What to work on – Leave out the pictures and output exactly the lines below from the one with "infinite duration) and" down to the one with "Abhitabh Sinha Promoted to", both of them included.

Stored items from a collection
■ ■ ■ ■

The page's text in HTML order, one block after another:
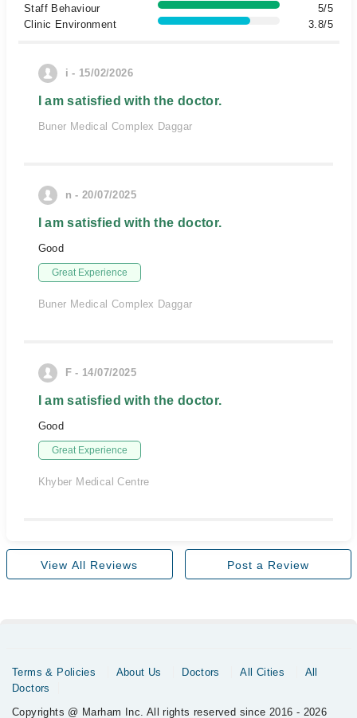
Staff Behaviour
5/5
Clinic Environment
3.8/5
i - 15/02/2026
I am satisfied with the doctor.
Buner Medical Complex Daggar
n - 20/07/2025
I am satisfied with the doctor.
Good
Great Experience
Buner Medical Complex Daggar
F - 14/07/2025
I am satisfied with the doctor.
Good
Great Experience
Khyber Medical Centre
View All Reviews Post a Review
Terms & Policies About Us Doctors All Cities
All
Doctors
Copyrights @ Marham Inc. All rights reserved since 2016 - 2026
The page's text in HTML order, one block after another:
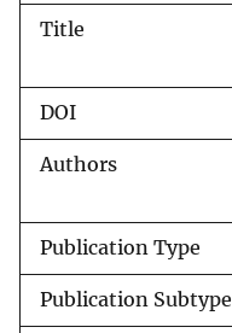
Title
DOI
Authors
Publication Type
Publication Subtype
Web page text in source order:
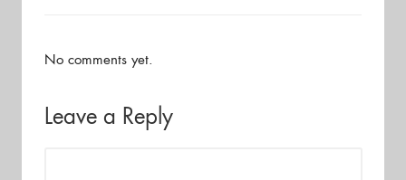
No comments yet.
Leave a Reply
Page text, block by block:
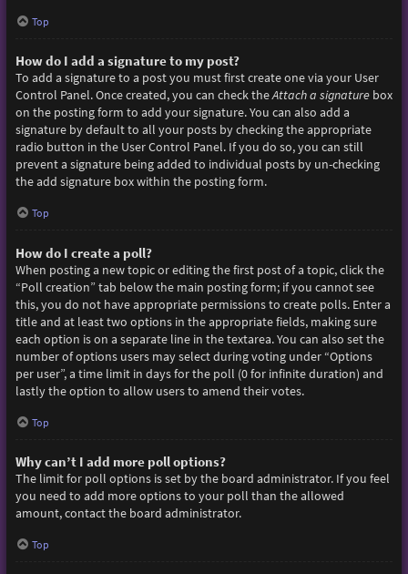
Top
How do I add a signature to my post?
To add a signature to a post you must first create one via your User
Control Panel. Once created, you can check theAttach a signaturebox
on the posting form to add your signature. You can also add a
signature by default to all your posts by checking the appropriate
radio button in the User Control Panel. If you do so, you can still
prevent a signature being added to individual posts by un-checking
the add signature box within the posting form.
Top
How do I create a poll?
When posting a new topic or editing the first post of a topic, click the
“Poll creation” tab below the main posting form; if you cannot see
this, you do not have appropriate permissions to create polls. Enter a
title and at least two options in the appropriate fields, making sure
each option is on a separate line in the textarea. You can also set the
number of options users may select during voting under “Options
per user”, a time limit in days for the poll (0 for infinite duration) and
lastly the option to allow users to amend their votes.
Top
Why can’t I add more poll options?
The limit for poll options is set by the board administrator. If you feel
you need to add more options to your poll than the allowed
amount, contact the board administrator.
Top
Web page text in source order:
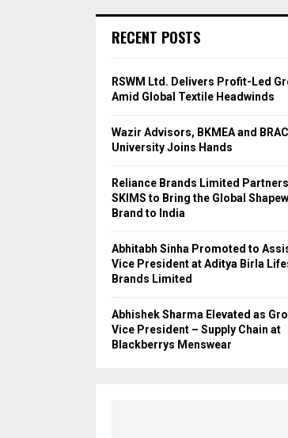
RECENT POSTS
RSWM Ltd. Delivers Profit-Led
Amid Global Textile Headwinds
Wazir Advisors, BKMEA and BRAC
University Joins Hands
Reliance Brands Limited
SKIMS to Bring the Global
Brand to India
Abhitabh Sinha Promoted to
Vice President at Aditya Birla
Brands Limited
Abhishek Sharma Elevated as
Vice President – Supply Chain at
Blackberrys Menswear
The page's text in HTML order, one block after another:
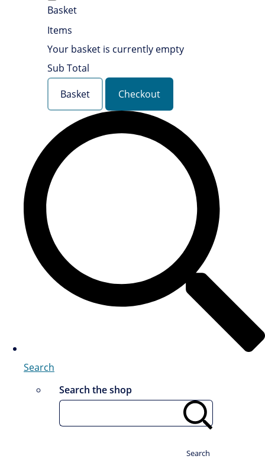
Basket
Items
Your basket is currently empty
Sub Total
Basket
Checkout
Search
Search the shop
Search
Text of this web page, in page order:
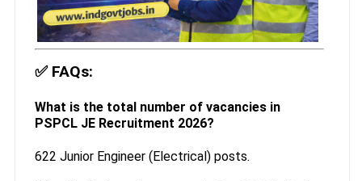
✅ FAQs:
What is the total number of vacancies in
PSPCL JE Recruitment 2026?
622 Junior Engineer (Electrical) posts.
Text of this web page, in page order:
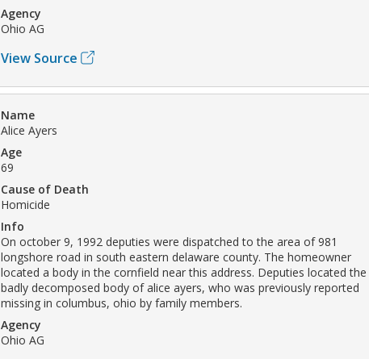
Agency
Ohio AG
View Source
Name
Alice Ayers
Age
69
Cause of Death
Homicide
Info
On october 9, 1992 deputies were dispatched to the area of 981
longshore road in south eastern delaware county. The homeowner
located a body in the cornfield near this address. Deputies located the
badly decomposed body of alice ayers, who was previously reported
missing in columbus, ohio by family members.
Agency
Ohio AG

■ ■ ■ ■

Task result –
per user”, a time limit in days for the poll (0 for infinite duration) and
lastly the option to allow users to amend their votes.
Top
Why can’t I add more poll options?
The limit for poll options is set by the board administrator. If you feel
you need to add more options to your poll than the allowed
amount, contact the board administrator.
Top
Web page text in source order:
RECENT POSTS
RSWM Ltd. Delivers Profit-Led
Amid Global Textile Headwinds
Wazir Advisors, BKMEA and BRAC
University Joins Hands
Reliance Brands Limited
SKIMS to Bring the Global
Brand to India
Abhitabh Sinha Promoted to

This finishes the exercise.